Collection entries:
*** Begin section ***

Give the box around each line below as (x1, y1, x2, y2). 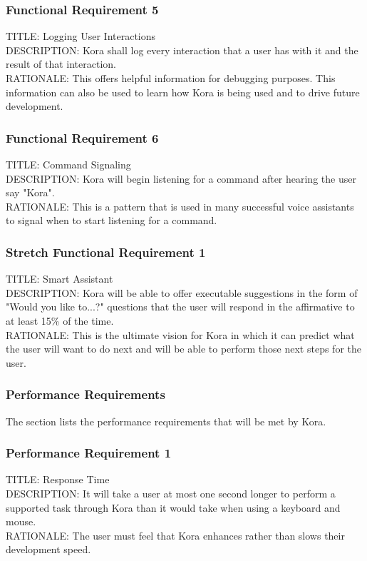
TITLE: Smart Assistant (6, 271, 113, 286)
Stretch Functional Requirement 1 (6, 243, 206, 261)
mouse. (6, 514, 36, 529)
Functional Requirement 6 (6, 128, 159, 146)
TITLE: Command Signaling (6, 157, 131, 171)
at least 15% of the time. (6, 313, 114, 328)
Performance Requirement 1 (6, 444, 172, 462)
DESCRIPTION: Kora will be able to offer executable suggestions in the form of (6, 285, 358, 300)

*** End section ***
*** Begin section ***

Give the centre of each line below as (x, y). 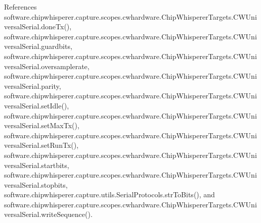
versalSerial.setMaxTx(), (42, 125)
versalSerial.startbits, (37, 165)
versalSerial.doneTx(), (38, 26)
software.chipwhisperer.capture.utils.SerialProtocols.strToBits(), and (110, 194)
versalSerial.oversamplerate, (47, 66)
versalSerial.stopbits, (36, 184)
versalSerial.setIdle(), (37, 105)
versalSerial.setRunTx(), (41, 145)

*** End section ***

Extract all lines of the records above that include "Functional".

Stretch Functional Requirement 1 (6, 243, 206, 261)
Functional Requirement 6 (6, 128, 159, 146)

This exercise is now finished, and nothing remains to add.